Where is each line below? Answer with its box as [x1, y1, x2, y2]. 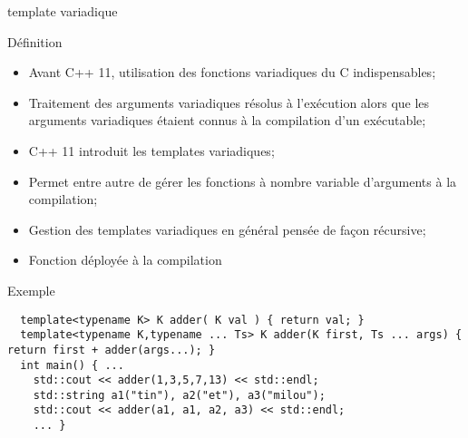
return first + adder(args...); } [7, 343, 216, 356]
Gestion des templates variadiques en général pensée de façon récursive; [28, 219, 426, 238]
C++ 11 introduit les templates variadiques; [28, 141, 275, 160]
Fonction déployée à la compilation [28, 250, 222, 269]
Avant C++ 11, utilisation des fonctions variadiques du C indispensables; [28, 63, 436, 82]
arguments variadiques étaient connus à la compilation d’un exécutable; [28, 111, 426, 130]
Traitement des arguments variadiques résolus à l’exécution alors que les [28, 92, 430, 112]
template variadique [7, 2, 118, 20]
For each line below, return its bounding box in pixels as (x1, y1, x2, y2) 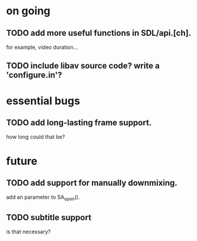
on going (6, 4, 50, 18)
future (6, 154, 37, 168)
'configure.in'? (6, 70, 62, 80)
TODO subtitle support (6, 212, 92, 223)
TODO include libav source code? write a (6, 61, 160, 71)
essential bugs (6, 94, 80, 108)
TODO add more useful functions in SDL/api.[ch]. (6, 28, 192, 38)
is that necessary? (6, 228, 51, 235)
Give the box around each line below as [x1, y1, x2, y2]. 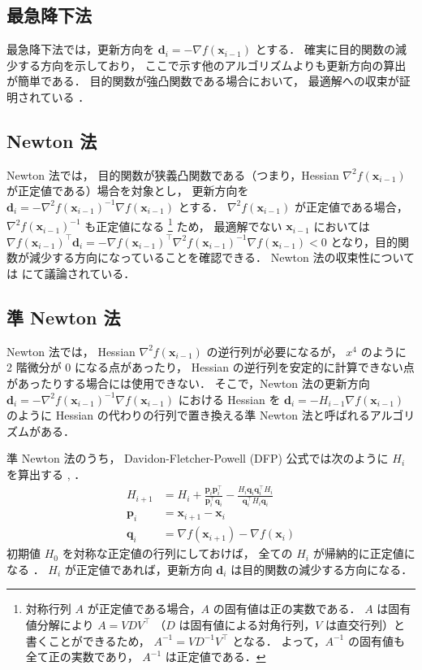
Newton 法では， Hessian [6, 342, 136, 359]
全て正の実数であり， [25, 648, 139, 665]
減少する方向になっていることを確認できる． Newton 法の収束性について [28, 249, 415, 266]
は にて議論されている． [6, 265, 136, 281]
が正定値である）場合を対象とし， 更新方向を [6, 182, 249, 199]
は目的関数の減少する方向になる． [230, 560, 413, 577]
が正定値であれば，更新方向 [64, 560, 213, 577]
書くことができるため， [25, 632, 150, 649]
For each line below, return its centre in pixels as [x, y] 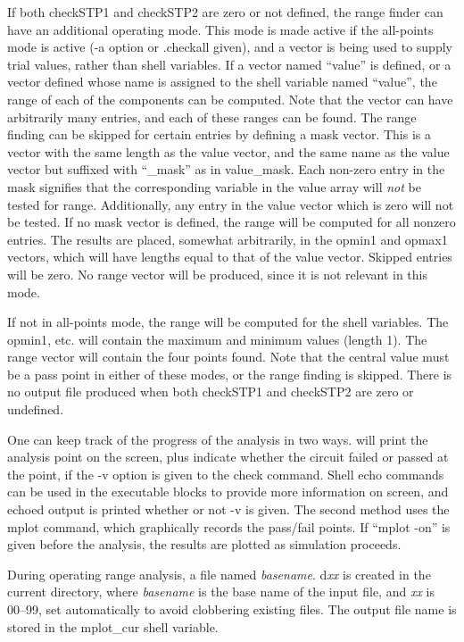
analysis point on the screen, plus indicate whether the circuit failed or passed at [228, 457]
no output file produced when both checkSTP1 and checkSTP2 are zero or [211, 392]
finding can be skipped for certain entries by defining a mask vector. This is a [219, 134]
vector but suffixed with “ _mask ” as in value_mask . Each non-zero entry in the [226, 169]
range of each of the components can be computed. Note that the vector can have [230, 99]
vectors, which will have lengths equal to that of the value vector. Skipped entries [230, 257]
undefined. [36, 409]
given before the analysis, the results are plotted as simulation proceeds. [204, 544]
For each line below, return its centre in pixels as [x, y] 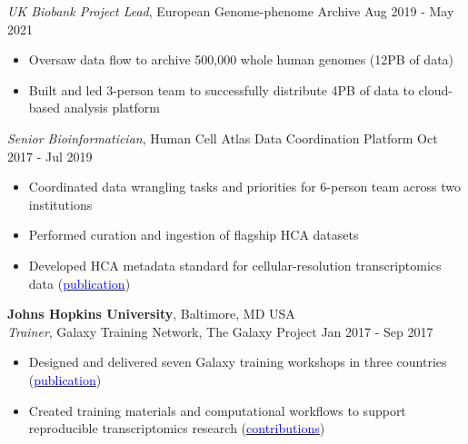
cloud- [435, 89]
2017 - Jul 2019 [50, 156]
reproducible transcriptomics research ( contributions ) [177, 428]
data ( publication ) [80, 283]
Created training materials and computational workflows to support [217, 410]
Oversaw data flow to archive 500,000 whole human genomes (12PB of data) [241, 59]
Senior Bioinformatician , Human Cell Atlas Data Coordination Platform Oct [223, 138]
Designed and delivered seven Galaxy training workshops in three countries [238, 362]
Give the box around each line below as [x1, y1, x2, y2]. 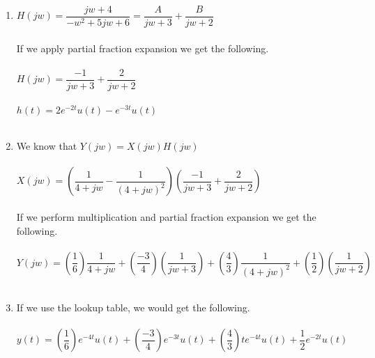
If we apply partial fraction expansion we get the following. [16, 40, 269, 55]
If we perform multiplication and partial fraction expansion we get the [16, 209, 316, 224]
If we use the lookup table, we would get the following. [16, 300, 250, 315]
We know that [16, 139, 77, 153]
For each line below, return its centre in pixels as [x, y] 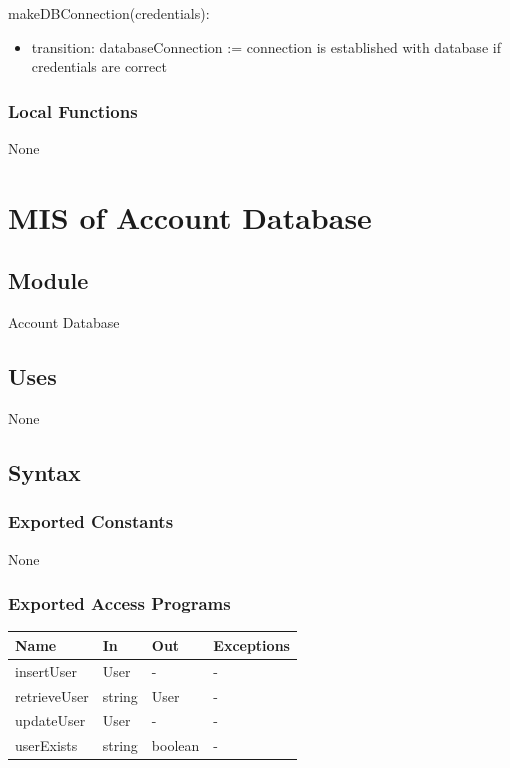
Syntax [44, 471]
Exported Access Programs [119, 603]
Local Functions [73, 110]
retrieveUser [52, 695]
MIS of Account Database [190, 216]
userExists [46, 745]
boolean [175, 745]
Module [48, 280]
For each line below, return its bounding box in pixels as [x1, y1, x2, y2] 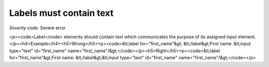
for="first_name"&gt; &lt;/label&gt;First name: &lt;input [139, 41, 251, 47]
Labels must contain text [9, 7, 114, 18]
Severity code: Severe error [9, 25, 66, 31]
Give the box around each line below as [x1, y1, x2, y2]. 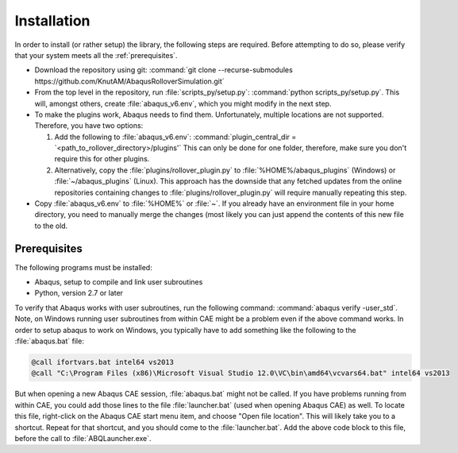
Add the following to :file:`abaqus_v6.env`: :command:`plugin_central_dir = [54, 132, 297, 141]
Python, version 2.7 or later [34, 288, 123, 298]
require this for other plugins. [54, 154, 150, 164]
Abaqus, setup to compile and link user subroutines [34, 277, 203, 287]
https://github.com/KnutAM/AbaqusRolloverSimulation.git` [34, 76, 225, 86]
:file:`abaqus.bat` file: [14, 336, 85, 346]
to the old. [34, 221, 68, 230]
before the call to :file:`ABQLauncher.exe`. [14, 433, 152, 443]
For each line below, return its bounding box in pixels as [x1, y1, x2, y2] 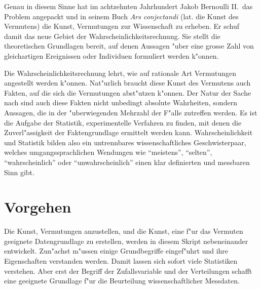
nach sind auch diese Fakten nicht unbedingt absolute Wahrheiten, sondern [4, 97, 237, 108]
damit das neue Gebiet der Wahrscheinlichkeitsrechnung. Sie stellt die [4, 30, 220, 41]
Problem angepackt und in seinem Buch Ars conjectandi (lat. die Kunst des [4, 11, 239, 21]
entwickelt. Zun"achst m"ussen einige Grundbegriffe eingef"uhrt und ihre [4, 245, 229, 256]
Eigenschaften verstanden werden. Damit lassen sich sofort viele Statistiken [4, 256, 238, 266]
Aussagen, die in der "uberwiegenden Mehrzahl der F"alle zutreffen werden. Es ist [4, 107, 257, 117]
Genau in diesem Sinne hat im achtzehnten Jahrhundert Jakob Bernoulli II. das [4, 1, 253, 11]
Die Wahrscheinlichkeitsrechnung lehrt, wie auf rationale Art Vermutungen [4, 67, 236, 78]
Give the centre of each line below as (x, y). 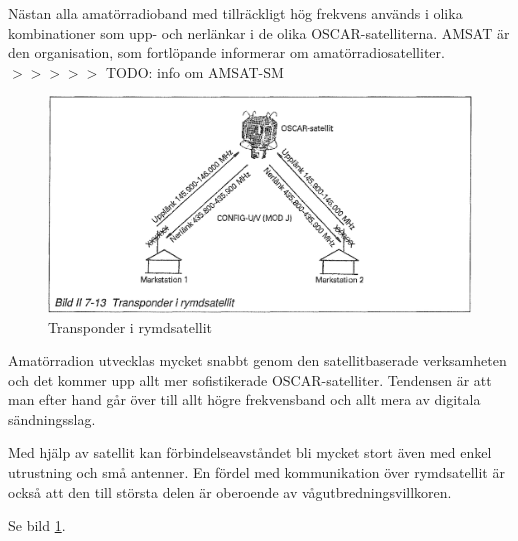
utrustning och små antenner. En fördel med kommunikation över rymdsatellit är (256, 472)
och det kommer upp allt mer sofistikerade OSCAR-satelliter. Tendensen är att (250, 379)
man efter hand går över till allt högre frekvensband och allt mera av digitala (244, 399)
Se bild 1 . (37, 525)
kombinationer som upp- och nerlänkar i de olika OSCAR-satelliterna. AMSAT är (259, 32)
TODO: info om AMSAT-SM (194, 71)
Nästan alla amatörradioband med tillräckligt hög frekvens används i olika (235, 13)
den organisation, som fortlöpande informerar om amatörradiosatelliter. (226, 52)
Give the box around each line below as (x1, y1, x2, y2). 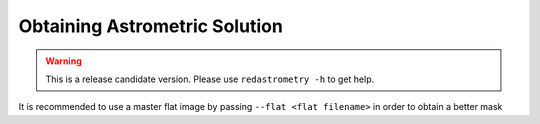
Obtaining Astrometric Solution (18, 15, 284, 37)
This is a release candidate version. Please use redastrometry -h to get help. (45, 73, 375, 85)
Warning (45, 55, 82, 67)
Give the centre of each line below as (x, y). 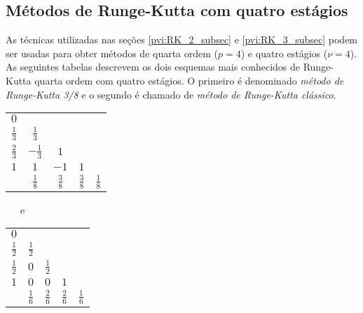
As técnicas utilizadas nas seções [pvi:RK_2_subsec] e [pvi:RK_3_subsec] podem (182, 39)
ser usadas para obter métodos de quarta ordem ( (112, 53)
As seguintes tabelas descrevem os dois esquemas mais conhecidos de (153, 67)
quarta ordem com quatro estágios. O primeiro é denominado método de (189, 80)
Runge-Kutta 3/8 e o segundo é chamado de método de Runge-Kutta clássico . (171, 94)
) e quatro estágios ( (284, 53)
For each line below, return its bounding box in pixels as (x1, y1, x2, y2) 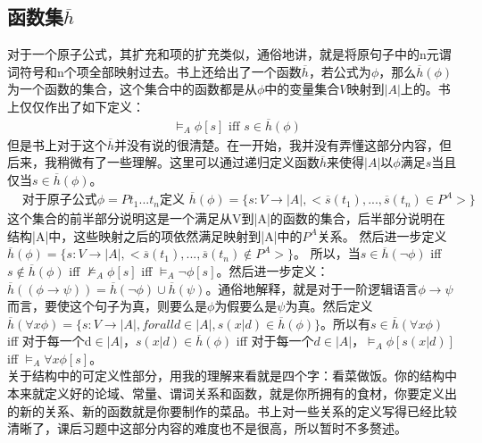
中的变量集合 (264, 79, 340, 98)
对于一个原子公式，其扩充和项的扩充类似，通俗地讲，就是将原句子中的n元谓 (7, 45, 452, 63)
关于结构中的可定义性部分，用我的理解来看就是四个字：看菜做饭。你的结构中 (7, 366, 457, 385)
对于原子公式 (21, 194, 97, 207)
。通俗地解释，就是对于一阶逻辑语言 (205, 279, 419, 297)
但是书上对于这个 (7, 135, 107, 154)
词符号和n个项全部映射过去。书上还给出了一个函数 (7, 62, 302, 80)
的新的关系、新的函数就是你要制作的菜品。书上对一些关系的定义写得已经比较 (7, 401, 457, 420)
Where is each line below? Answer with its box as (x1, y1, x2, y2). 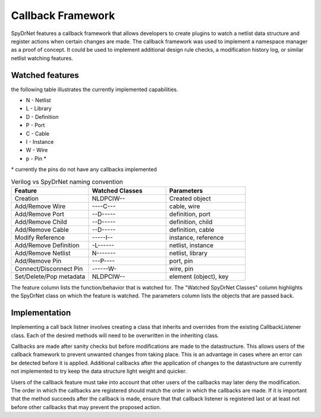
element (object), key (169, 272, 229, 281)
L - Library (26, 105, 52, 112)
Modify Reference (14, 233, 65, 241)
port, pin (169, 256, 193, 265)
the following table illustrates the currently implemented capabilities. (11, 86, 178, 93)
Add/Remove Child (14, 218, 68, 226)
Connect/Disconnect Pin (14, 265, 83, 273)
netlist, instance (169, 241, 214, 249)
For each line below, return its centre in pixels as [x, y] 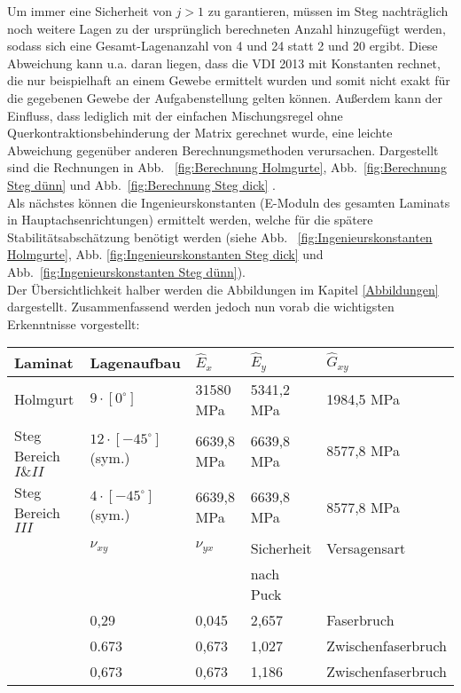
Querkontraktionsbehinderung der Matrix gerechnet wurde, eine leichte [200, 133]
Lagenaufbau [135, 362]
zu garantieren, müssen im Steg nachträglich [328, 11]
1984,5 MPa [363, 399]
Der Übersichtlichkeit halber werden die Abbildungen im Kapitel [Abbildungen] [223, 289]
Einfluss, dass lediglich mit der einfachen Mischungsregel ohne [175, 115]
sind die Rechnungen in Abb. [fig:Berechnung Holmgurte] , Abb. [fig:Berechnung [227, 167]
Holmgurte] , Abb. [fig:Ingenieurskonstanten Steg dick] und [165, 254]
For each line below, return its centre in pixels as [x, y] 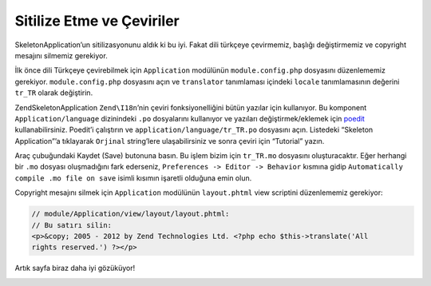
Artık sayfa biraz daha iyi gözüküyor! [75, 268]
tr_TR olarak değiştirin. [54, 93]
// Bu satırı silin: [71, 225]
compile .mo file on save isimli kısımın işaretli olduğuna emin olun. [133, 178]
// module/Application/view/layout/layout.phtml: [130, 214]
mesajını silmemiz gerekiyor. [61, 55]
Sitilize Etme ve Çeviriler [97, 21]
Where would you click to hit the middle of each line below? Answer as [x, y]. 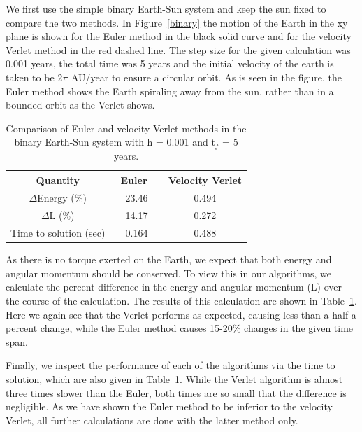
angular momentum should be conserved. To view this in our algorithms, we [168, 273]
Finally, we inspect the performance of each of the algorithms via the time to [171, 365]
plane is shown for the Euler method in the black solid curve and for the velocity [179, 36]
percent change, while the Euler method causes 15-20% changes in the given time [180, 328]
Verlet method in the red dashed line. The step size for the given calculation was [178, 49]
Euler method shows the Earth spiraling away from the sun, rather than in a [170, 91]
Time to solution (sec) [58, 233]
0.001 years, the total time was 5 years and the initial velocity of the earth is [170, 63]
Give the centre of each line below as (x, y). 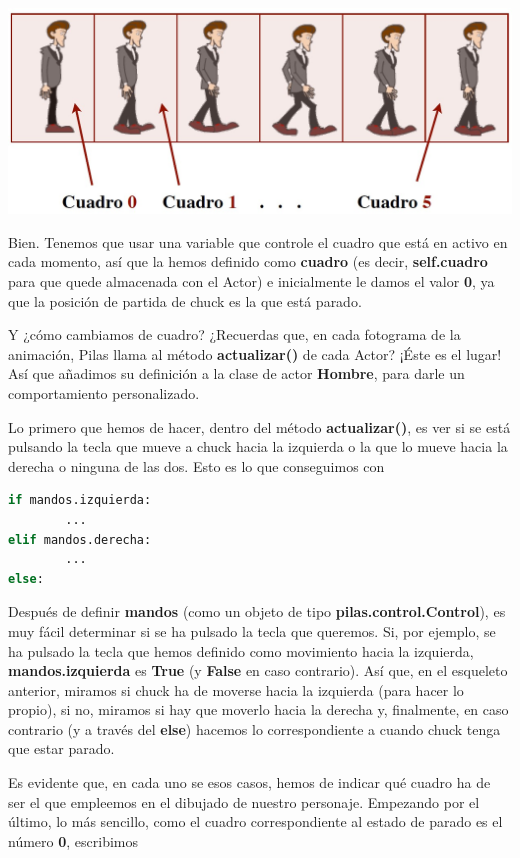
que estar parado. (61, 748)
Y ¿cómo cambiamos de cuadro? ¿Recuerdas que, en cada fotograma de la (234, 334)
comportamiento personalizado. (104, 392)
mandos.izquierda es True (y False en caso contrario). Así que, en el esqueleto (258, 670)
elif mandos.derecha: (80, 539)
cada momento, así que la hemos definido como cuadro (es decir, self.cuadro (248, 261)
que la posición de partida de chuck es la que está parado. (185, 300)
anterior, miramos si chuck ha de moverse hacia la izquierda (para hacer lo (236, 689)
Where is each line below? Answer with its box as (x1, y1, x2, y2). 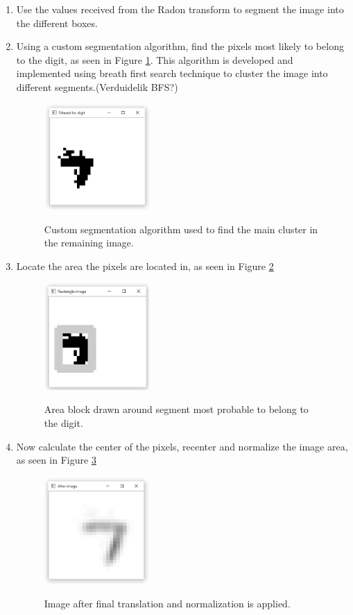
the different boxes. (16, 15, 98, 30)
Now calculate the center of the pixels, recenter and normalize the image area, (16, 439, 348, 453)
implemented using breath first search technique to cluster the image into (16, 66, 328, 81)
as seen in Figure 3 (16, 453, 96, 467)
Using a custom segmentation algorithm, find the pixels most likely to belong (16, 39, 344, 53)
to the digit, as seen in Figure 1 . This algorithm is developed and (16, 52, 293, 67)
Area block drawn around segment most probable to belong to (44, 402, 309, 416)
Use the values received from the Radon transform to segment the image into (16, 2, 344, 16)
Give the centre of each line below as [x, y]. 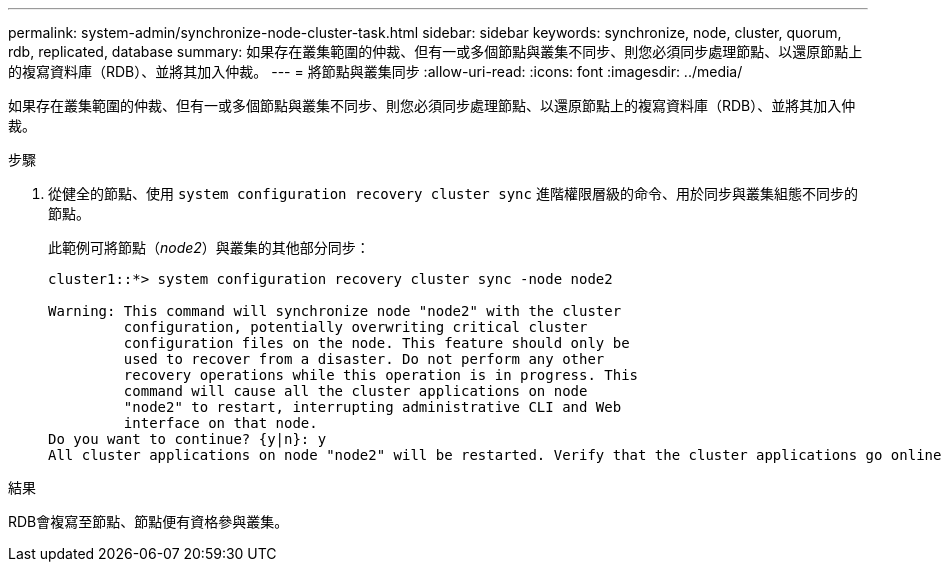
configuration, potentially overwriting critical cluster [355, 327]
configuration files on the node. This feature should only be [376, 343]
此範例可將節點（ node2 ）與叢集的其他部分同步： [209, 247]
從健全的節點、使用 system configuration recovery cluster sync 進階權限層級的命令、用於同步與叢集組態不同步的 [453, 193]
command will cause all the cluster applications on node [355, 391]
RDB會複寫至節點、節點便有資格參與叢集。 [148, 521]
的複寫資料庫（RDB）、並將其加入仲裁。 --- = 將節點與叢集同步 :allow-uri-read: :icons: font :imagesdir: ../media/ [375, 71]
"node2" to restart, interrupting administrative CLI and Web [372, 407]
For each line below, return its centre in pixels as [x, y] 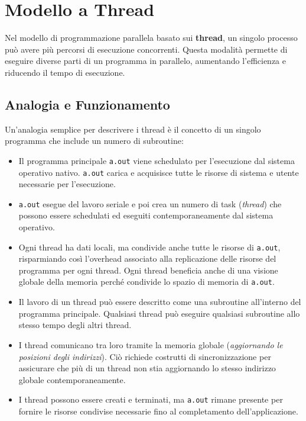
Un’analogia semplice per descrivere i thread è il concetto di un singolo [133, 129]
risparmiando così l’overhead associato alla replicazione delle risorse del [147, 258]
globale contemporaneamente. [72, 379]
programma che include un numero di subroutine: [94, 141]
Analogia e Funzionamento [87, 104]
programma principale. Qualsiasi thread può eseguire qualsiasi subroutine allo [159, 313]
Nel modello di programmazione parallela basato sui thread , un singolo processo [151, 38]
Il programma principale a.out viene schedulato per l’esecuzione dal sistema [157, 160]

■ ■ ■

:: Work instruction ::
With the pictures omitted, restate word for word the lines above from the line that has "comportamiento personalizado. (104, 392)" up to and including the line that has "Now calculate the", and no other lines.

:: Answer for this exercise ::
comportamiento personalizado. (104, 392)
mandos.izquierda es True (y False en caso contrario). Así que, en el esqueleto (258, 670)
elif mandos.derecha: (80, 539)
cada momento, así que la hemos definido como cuadro (es decir, self.cuadro (248, 261)
que la posición de partida de chuck es la que está parado. (185, 300)
anterior, miramos si chuck ha de moverse hacia la izquierda (para hacer lo (236, 689)
Where is each line below? Answer with its box as (x1, y1, x2, y2). 
the different boxes. (16, 15, 98, 30)
Now calculate the center of the pixels, recenter and normalize the image area, (16, 439, 348, 453)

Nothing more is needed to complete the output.